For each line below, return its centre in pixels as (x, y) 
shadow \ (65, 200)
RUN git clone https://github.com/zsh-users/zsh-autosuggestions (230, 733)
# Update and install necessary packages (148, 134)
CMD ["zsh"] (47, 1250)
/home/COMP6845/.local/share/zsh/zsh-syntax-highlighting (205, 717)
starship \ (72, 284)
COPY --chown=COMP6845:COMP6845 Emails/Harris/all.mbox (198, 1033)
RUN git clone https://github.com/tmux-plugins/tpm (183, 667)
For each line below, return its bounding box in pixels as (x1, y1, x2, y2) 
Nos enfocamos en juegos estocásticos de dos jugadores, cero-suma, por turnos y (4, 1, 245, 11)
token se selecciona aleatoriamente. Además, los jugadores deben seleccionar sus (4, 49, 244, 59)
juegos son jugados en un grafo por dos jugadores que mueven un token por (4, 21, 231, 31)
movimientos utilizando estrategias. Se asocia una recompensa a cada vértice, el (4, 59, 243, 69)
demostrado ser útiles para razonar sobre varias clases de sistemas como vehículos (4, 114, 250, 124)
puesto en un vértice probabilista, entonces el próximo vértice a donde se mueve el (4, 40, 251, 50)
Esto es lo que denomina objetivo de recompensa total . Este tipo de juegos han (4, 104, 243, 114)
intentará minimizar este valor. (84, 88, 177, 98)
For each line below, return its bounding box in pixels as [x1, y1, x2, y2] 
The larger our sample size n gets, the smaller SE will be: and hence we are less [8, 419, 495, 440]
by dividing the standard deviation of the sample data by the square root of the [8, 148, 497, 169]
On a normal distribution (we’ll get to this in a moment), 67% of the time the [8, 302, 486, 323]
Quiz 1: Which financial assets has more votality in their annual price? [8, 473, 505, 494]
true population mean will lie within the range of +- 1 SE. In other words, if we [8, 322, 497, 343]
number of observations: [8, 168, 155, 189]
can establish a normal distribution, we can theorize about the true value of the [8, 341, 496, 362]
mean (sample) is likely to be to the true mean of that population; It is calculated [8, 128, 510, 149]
---
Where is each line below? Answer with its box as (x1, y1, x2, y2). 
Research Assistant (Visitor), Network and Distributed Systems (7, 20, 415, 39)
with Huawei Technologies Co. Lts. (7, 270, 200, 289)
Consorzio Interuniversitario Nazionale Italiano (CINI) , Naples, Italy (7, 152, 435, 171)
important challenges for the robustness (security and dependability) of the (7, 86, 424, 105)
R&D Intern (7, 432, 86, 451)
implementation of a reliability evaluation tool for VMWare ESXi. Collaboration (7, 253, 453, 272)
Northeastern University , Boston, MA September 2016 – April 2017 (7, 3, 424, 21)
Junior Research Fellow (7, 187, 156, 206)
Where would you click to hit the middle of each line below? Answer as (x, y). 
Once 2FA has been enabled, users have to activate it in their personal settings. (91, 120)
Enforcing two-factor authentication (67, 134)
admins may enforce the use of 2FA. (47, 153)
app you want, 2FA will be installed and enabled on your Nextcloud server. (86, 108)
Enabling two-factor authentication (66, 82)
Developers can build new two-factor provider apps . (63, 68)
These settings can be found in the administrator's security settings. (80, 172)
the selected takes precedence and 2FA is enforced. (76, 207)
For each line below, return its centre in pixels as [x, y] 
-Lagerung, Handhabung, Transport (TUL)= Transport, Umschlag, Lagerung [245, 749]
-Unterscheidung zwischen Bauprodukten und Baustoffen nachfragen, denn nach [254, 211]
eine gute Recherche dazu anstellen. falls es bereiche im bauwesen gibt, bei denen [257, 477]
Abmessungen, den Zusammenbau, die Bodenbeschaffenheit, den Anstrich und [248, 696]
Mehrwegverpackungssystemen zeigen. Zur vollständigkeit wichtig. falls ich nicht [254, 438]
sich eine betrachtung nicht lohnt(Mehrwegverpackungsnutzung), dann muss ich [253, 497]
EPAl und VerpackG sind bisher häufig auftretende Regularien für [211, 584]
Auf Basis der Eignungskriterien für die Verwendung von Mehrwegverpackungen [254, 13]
---
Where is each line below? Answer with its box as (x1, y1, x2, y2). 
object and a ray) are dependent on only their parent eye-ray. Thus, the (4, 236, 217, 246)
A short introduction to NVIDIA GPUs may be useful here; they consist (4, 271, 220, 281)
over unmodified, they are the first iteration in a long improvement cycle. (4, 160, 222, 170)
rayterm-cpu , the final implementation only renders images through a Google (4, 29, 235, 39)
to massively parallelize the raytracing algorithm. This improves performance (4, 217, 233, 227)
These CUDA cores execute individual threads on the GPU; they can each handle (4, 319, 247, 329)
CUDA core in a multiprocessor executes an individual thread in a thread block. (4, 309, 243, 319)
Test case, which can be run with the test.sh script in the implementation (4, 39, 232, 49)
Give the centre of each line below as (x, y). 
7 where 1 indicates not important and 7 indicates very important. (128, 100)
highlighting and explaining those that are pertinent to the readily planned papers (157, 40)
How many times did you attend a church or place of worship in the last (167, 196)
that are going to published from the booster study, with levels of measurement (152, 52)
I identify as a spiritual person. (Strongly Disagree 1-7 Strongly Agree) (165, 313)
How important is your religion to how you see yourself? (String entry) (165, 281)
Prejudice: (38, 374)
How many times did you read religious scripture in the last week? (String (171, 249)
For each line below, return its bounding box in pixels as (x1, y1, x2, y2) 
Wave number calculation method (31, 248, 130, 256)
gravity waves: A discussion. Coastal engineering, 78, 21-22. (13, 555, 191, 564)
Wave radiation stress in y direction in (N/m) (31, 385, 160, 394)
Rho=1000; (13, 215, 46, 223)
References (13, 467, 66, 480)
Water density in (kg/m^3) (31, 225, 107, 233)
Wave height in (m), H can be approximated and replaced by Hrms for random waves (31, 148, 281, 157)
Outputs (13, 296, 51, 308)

* _TASK TO CARRY OUT_
A verbatim transcription is needed of the lines above, starting at the line with "starship \ (72, 284)" and ending at the line with "token se selecciona", both included, and of nothing else.

* _ANSWER SPACE_
starship \ (72, 284)
COPY --chown=COMP6845:COMP6845 Emails/Harris/all.mbox (198, 1033)
RUN git clone https://github.com/tmux-plugins/tpm (183, 667)
For each line below, return its bounding box in pixels as (x1, y1, x2, y2) 
Nos enfocamos en juegos estocásticos de dos jugadores, cero-suma, por turnos y (4, 1, 245, 11)
token se selecciona aleatoriamente. Además, los jugadores deben seleccionar sus (4, 49, 244, 59)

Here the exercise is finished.